Факт удивителен, и интерпретировать его можно двояко. С одной стороны, он указывает на то, что беспокойство и нервозность были в Германии настолько распространенными явлениями, что сами немцы уже не верили никаким восхвалениям их уюта. Если иностранцам немцы все еще казались относительно спокойными, то сами они себя и свой мир такими уже не считали. Для Ойгена Дизеля «бесконечная неугомонность и трудовое буйство» (sic!) немцев к 1900 году стали некой загадкой. Даже в глазах историка-пангерманца Альбрехта Вирта восточноевропейские «торговцы мышеловками и крысоловы […] часто обладали более крепкими нервами, чем культурный сброд наших столиц». «Нынче уже стыдятся покоя», – досадовал Ницше около 1880 года, – как раз когда на сцене появился Бирд, – описывая, как «лихорадочный темп работы» американцев «начинает уже заражать дикостью старую Европу»[203]

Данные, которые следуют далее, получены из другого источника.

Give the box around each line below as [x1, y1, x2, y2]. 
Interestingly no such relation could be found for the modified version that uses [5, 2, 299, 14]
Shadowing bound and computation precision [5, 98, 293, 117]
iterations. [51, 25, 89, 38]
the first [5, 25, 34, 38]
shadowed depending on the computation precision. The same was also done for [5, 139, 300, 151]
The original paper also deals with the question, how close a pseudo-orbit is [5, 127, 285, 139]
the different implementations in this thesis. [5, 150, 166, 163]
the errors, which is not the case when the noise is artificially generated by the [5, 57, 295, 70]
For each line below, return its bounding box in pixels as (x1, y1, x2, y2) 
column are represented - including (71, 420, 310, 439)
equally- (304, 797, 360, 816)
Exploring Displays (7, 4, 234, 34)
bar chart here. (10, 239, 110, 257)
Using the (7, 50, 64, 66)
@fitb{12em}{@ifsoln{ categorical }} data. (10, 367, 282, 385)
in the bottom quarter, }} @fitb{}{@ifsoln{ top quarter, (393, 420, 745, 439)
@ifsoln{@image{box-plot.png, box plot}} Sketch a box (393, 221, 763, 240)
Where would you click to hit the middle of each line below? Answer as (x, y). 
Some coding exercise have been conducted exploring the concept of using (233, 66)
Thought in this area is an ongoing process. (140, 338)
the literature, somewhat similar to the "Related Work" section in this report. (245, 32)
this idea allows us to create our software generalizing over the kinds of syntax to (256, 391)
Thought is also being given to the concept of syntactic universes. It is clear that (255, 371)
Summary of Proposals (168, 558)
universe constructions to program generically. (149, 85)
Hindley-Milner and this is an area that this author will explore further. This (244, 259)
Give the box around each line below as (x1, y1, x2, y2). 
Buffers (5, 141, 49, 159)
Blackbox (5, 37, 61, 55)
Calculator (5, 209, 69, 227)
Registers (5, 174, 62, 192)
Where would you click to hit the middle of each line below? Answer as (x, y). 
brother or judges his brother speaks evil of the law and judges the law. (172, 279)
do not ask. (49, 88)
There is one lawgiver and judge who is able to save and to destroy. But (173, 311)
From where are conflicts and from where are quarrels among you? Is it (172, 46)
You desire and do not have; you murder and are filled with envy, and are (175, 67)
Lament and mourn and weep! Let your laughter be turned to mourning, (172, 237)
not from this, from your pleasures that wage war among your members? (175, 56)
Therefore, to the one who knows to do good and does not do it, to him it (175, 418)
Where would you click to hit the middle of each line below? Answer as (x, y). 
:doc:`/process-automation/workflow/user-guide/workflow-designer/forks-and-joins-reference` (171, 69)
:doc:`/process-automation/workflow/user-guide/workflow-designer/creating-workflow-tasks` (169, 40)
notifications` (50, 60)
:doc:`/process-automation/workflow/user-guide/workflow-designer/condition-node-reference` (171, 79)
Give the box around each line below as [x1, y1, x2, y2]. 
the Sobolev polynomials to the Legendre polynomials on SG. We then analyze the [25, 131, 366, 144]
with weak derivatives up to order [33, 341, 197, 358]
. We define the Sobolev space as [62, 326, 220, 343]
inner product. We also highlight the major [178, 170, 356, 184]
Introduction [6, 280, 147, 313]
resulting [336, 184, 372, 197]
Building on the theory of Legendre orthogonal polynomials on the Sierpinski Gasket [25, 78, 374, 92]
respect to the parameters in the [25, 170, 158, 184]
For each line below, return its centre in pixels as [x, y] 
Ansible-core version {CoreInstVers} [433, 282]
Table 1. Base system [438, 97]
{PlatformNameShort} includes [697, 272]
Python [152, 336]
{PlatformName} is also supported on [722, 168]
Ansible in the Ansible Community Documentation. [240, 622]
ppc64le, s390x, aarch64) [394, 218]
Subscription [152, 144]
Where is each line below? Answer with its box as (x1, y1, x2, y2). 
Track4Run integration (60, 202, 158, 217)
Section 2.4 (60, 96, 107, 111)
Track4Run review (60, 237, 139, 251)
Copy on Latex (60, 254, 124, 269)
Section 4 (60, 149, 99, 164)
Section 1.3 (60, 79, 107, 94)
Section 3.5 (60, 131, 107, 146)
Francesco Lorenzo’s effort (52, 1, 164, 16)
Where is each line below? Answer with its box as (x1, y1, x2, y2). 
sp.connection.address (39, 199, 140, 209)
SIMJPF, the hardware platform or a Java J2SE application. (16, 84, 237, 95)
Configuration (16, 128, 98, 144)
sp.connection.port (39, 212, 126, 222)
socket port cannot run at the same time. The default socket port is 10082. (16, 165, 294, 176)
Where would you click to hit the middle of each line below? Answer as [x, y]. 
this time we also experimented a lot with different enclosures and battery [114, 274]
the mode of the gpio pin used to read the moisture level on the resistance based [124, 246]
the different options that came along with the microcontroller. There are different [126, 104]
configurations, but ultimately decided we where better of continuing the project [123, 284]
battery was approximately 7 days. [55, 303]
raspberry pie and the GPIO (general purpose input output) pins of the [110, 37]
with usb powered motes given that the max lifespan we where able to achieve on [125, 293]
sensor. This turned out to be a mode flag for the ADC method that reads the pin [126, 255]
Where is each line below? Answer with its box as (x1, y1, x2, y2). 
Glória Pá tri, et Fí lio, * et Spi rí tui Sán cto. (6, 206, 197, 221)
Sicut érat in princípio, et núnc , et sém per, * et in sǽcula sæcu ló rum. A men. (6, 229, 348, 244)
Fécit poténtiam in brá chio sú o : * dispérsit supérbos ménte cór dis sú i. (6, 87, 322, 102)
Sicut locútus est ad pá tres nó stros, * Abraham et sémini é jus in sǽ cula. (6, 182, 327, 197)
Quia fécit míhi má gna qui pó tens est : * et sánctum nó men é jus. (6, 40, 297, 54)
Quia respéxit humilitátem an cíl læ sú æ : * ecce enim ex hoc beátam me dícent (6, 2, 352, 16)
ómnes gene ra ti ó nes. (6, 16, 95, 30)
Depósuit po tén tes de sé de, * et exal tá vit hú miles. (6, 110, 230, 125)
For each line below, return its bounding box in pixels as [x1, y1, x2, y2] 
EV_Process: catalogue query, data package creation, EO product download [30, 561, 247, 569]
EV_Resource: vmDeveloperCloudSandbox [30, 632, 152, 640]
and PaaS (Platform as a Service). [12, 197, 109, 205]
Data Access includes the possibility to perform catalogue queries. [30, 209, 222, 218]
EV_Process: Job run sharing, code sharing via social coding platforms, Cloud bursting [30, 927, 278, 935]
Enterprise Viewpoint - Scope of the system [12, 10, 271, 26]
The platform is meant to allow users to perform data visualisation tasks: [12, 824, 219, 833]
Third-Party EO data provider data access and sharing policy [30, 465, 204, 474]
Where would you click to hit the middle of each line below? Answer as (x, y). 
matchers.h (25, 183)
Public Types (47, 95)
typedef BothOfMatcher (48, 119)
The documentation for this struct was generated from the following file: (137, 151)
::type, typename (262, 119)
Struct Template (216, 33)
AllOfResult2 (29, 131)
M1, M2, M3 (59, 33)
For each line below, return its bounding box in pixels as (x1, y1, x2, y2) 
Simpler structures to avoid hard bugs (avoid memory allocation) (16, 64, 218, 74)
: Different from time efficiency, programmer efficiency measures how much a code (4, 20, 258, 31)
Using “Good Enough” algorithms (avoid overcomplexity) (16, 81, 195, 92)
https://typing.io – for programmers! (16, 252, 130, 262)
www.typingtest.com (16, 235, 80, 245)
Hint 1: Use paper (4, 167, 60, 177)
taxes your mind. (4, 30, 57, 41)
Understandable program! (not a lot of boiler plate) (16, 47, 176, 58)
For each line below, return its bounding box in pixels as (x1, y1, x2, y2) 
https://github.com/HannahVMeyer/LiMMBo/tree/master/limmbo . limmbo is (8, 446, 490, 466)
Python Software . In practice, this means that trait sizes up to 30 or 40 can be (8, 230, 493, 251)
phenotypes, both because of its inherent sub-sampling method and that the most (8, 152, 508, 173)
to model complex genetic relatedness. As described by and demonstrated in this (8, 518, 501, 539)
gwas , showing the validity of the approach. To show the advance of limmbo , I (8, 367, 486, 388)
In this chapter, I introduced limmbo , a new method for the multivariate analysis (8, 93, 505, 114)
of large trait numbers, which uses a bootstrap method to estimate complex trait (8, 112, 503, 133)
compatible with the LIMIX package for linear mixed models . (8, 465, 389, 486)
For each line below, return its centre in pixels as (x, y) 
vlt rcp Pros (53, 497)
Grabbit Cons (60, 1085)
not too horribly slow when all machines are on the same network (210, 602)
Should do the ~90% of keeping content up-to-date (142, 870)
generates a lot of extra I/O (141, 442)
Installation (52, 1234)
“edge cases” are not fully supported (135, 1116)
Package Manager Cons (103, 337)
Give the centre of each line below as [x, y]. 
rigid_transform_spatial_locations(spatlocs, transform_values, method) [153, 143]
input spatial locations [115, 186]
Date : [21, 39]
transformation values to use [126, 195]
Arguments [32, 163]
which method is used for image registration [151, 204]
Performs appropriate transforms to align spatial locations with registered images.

(см. примеч. 102).С другой стороны, он указывает и на другой пункт, объясняющий, почему немцы не гордились своими нервами, – тогда стали возникать сомнения в том, что традиционный немецкий уют с его флегматичностью и непритязательностью есть повод для гордости. Из немецких кабачков в ночные часы все еще раздавались здравицы в честь уюта и покоя, однако националисту с его мечтой о возрождении народа эти звуки стали подозрительны, пусть он порой еще и сам к ним присоединялся. В статье, анализирующей критику немецких экспонатов на Всемирной выставке в Филадельфии 1876 года («дешево и плохо»), объединены в одной фразе «немецкая уютность и филистерство». Понятие «филистер» было фатальным. Невролог Хиршкрон изобразил в 1893 году «уютного пивного филистера», «как бы саму флегму в человеческом обличии», как типаж человека, обладающего иммунитетом к неврастении, – но ведь это отнюдь не было идеалом новой Германской империи.
С XVIII века словом «филистер» студенты дразнили туповатого недалекого обывателя. В домартовский период[204]
это слово впервые приобретает политический оттенок и применяется для ограниченного, закрытого для идей свободы бюргера и партикуляриста, который страшится идеи национального государства. Людвиг Рохау в 1869 году называл «доморощенное филистерство» в немецком национальном характере «эффектом долгого несчастного прошлого». С 1890-х годов добавляется новый оттенок: для сторонников наступательной политики «филистером» был тот, кто все еще считал Германию «сытой» и не видел нужды в активных политических действиях. Когда в 1913 году генерал Кейм, выступая перед немецкой Оборонной лигой, гневно обрушился на «филистеров», «для которых высшая гражданская ценность – это покой, и которые не хотят, чтобы возможность войны мешала им в их диванной политике», речь его была прервана «бурными овациями» (см. примеч. 103).Но что могли новые националистические поколения противопоставить «шписбюргерам»[205]
и «филистерам»? Нового идеала немца еще не было, не было даже единого мнения о том, каким ему быть: идеалистом или реалистом, аскетом или весельчаком, сильным духом или сильным телом. Самым уязвимым местом пангерманцев было то, что многие из них были до путаницы похожи на ненавистных им «филистеров». Видя в себе острие копья нового германизма, пангерманцы на самом деле не выходили за пределы своих кружков, обществ и шумных застолий, и ничто не задевало их больнее, чем острое словцо Бюлова об их «трактирном политиканстве» (1900). Сам Клас с горечью писал о том, что это прозвище буквально прилипло к пангерманцам, – с тех пор он стал непримиримым противником Бюлова (см. примеч. 104).